ASSIGNMENT: Find the line with "the median of" in the records below. Copy it and every line after it, up to and including the line with "tranquilised by giving".

EXERCISE MATERIAL:
------------------------------------------------
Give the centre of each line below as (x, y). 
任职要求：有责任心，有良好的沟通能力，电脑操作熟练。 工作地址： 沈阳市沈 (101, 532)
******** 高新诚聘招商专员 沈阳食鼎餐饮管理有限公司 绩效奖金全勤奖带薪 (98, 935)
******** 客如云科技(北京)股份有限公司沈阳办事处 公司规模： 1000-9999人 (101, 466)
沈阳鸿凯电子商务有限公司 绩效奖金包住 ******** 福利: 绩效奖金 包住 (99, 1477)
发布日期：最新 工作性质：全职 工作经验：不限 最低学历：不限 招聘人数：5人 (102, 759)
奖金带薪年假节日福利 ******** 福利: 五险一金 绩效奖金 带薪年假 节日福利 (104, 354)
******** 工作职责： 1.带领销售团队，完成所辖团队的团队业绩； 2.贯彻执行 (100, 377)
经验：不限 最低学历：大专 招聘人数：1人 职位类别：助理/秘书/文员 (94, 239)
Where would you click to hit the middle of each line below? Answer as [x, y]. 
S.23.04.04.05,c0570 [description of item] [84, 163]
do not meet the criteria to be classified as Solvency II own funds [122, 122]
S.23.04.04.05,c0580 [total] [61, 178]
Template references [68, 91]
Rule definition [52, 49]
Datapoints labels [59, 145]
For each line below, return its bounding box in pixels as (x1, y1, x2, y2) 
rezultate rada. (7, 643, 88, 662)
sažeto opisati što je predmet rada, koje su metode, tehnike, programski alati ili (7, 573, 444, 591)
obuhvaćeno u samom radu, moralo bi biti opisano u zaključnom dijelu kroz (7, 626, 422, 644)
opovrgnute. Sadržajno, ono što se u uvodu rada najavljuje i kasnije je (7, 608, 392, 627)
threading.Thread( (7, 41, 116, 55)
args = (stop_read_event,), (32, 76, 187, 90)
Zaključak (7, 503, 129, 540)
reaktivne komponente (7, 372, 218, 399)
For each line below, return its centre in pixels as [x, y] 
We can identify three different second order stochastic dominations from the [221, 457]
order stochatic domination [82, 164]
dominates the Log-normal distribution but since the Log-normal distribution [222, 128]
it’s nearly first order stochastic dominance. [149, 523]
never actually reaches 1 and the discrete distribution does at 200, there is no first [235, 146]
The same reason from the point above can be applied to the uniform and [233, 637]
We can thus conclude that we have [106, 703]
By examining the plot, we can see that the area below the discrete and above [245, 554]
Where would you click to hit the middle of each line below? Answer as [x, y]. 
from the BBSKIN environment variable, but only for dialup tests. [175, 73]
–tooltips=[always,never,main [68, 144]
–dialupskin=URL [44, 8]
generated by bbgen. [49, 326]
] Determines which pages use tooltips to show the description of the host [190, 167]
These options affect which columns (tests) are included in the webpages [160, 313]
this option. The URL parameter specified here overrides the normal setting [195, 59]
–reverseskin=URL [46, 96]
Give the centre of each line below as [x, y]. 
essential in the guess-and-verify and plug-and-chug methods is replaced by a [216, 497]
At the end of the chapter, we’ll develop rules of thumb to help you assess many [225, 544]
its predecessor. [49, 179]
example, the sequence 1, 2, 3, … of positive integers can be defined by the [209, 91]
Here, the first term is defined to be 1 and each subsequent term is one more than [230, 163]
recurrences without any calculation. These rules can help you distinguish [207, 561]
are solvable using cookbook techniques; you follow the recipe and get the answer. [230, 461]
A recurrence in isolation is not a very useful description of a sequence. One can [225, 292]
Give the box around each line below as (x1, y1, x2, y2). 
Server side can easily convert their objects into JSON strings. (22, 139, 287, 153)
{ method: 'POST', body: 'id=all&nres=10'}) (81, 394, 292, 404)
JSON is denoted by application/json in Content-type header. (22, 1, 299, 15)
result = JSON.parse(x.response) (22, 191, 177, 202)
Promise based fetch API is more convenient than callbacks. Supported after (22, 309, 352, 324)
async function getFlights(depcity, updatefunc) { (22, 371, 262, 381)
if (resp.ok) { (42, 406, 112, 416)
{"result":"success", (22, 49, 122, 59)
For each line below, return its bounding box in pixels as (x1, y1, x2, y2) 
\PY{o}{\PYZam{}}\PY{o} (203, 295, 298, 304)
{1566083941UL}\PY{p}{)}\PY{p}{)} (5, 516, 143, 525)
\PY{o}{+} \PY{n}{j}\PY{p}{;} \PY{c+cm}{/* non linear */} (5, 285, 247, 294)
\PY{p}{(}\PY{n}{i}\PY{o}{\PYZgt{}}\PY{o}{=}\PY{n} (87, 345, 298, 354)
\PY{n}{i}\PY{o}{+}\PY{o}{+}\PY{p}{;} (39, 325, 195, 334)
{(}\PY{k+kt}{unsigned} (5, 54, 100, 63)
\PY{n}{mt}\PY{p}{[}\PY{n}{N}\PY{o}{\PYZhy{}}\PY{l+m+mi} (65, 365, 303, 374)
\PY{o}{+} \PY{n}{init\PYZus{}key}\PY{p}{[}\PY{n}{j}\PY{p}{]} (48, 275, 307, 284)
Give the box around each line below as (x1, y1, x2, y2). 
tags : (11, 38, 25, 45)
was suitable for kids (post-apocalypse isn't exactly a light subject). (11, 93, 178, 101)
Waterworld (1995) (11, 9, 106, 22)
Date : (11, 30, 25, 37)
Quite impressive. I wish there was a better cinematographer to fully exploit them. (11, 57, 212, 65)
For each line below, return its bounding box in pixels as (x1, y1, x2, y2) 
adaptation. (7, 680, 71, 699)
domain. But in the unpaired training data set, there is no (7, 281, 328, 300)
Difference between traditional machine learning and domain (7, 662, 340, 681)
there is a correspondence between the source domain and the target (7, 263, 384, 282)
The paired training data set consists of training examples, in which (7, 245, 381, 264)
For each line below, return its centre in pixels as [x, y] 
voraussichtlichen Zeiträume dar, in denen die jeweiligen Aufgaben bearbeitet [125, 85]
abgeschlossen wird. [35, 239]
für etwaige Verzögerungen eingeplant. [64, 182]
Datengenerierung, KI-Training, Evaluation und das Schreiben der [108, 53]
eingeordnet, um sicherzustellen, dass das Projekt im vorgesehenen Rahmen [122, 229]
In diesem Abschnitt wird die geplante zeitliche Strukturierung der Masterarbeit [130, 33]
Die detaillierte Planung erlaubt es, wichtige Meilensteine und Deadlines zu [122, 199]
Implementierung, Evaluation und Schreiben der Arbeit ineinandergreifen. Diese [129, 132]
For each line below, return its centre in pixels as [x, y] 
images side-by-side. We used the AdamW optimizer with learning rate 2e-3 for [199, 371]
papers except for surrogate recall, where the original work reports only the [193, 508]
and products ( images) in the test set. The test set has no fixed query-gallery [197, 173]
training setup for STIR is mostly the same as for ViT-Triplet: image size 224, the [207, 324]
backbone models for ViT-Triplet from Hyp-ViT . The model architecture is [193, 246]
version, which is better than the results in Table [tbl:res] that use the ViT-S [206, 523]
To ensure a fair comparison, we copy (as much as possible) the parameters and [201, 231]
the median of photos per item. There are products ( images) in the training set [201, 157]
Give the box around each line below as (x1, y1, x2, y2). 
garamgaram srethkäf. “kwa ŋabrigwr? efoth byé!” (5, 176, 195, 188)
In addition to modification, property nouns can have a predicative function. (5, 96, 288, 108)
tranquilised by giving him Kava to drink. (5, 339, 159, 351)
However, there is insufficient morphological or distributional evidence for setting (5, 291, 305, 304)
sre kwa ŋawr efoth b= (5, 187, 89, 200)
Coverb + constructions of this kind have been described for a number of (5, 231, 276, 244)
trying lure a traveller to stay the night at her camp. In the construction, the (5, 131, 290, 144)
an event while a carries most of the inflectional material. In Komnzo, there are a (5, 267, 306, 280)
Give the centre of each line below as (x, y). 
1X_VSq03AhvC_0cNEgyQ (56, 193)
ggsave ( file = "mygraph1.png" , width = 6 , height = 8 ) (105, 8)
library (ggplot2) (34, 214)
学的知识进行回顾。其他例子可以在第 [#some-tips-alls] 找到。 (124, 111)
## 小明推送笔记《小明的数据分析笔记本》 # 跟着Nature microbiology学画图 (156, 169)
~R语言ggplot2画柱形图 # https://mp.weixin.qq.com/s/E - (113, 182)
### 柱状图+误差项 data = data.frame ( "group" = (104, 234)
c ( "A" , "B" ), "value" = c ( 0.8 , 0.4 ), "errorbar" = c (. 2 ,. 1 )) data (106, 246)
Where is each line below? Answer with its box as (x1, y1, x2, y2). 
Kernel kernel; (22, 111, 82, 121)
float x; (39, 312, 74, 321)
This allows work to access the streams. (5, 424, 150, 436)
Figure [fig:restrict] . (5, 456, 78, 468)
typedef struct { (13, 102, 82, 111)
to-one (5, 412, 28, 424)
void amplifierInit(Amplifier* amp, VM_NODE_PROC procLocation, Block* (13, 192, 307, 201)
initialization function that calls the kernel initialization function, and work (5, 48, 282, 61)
------------------------------------------------
FINISHED EXERCISE:
the median of photos per item. There are products ( images) in the training set [201, 157]
Give the box around each line below as (x1, y1, x2, y2). 
garamgaram srethkäf. “kwa ŋabrigwr? efoth byé!” (5, 176, 195, 188)
In addition to modification, property nouns can have a predicative function. (5, 96, 288, 108)
tranquilised by giving him Kava to drink. (5, 339, 159, 351)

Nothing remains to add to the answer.